YOUR GOAL → Reproduce the listing word for word. Skip any image.

MATERIALS PROVIDED →
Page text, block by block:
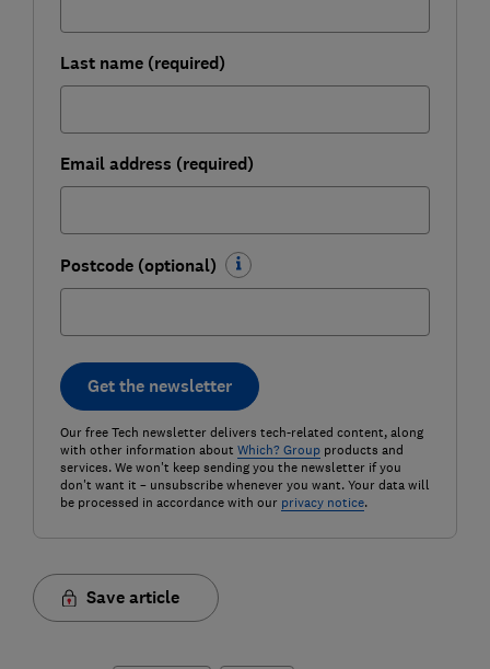
Last name (required)
Email address (required)
Postcode (optional)
Get the newsletter
Our free Tech newsletter delivers tech-related content, along
with other information about Which? Groupproducts and
services. We won't keep sending you the newsletter if you
don't want it – unsubscribe whenever you want. Your data will
be processed in accordance with our privacy notice.
Save article
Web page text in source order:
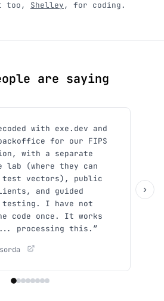
too, Shelley, for coding.
are saying
with exe.dev and
for our FIPS
with a separate
lab (where they can
test vectors), public
and guided
I have not
code once. It works
processing this.”
—
›
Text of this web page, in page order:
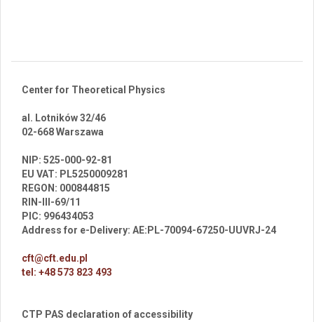
Center for Theoretical Physics
al. Lotników 32/46
02-668 Warszawa
NIP: 525-000-92-81
EU VAT: PL5250009281
REGON: 000844815
RIN-III-69/11
PIC: 996434053
Address for e-Delivery: AE:PL-70094-67250-UUVRJ-24
cft@cft.edu.pl
tel: +48 573 823 493
CTP PAS declaration of accessibility
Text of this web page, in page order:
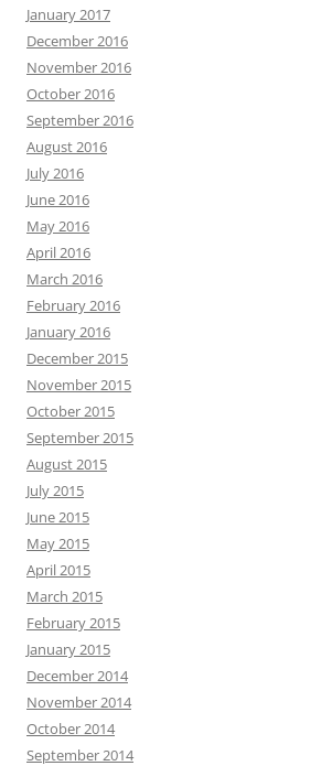
January 2017
December 2016
November 2016
October 2016
September 2016
August 2016
July 2016
June 2016
May 2016
April 2016
March 2016
February 2016
January 2016
December 2015
November 2015
October 2015
September 2015
August 2015
July 2015
June 2015
May 2015
April 2015
March 2015
February 2015
January 2015
December 2014
November 2014
October 2014
September 2014
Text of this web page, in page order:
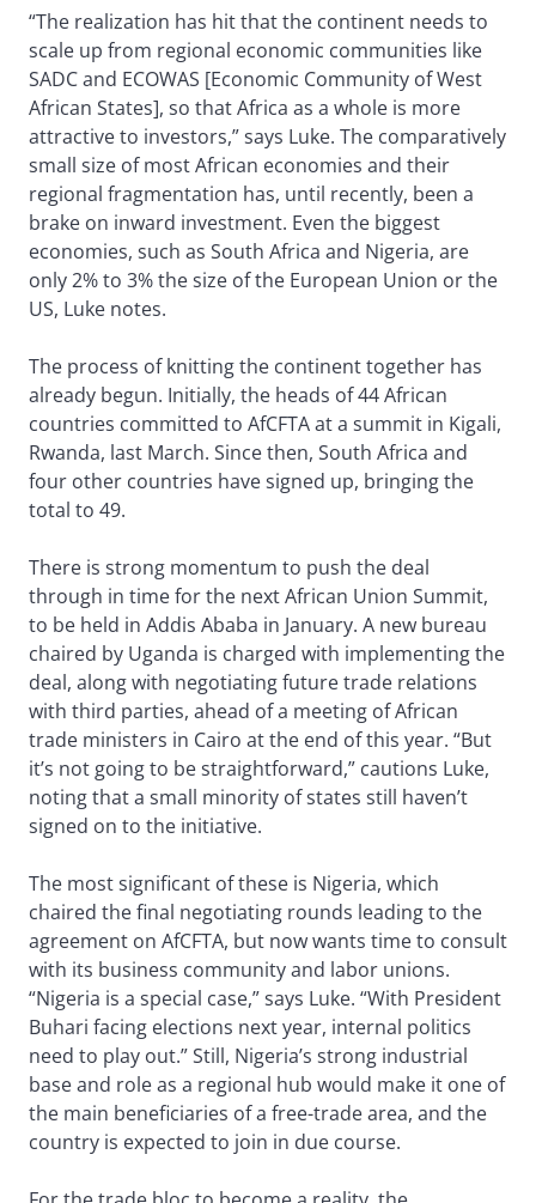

COMPLETED TASK →
Page text, block by block:
Last name (required)
Email address (required)
Postcode (optional)
Get the newsletter
Our free Tech newsletter delivers tech-related content, along
with other information about Which? Groupproducts and
services. We won't keep sending you the newsletter if you
don't want it – unsubscribe whenever you want. Your data will
be processed in accordance with our privacy notice.
Save article
Web page text in source order:
too, Shelley, for coding.
are saying
with exe.dev and
for our FIPS
with a separate
lab (where they can
test vectors), public
and guided
I have not
code once. It works
processing this.”
—
›
Text of this web page, in page order:
Center for Theoretical Physics
al. Lotników 32/46
02-668 Warszawa
NIP: 525-000-92-81
EU VAT: PL5250009281
REGON: 000844815
RIN-III-69/11
PIC: 996434053
Address for e-Delivery: AE:PL-70094-67250-UUVRJ-24
cft@cft.edu.pl
tel: +48 573 823 493
CTP PAS declaration of accessibility
Text of this web page, in page order:
January 2017
December 2016
November 2016
October 2016
September 2016
August 2016
July 2016
June 2016
May 2016
April 2016
March 2016
February 2016
January 2016
December 2015
November 2015
October 2015
September 2015
August 2015
July 2015
June 2015
May 2015
April 2015
March 2015
February 2015
January 2015
December 2014
November 2014
October 2014
September 2014
Text of this web page, in page order:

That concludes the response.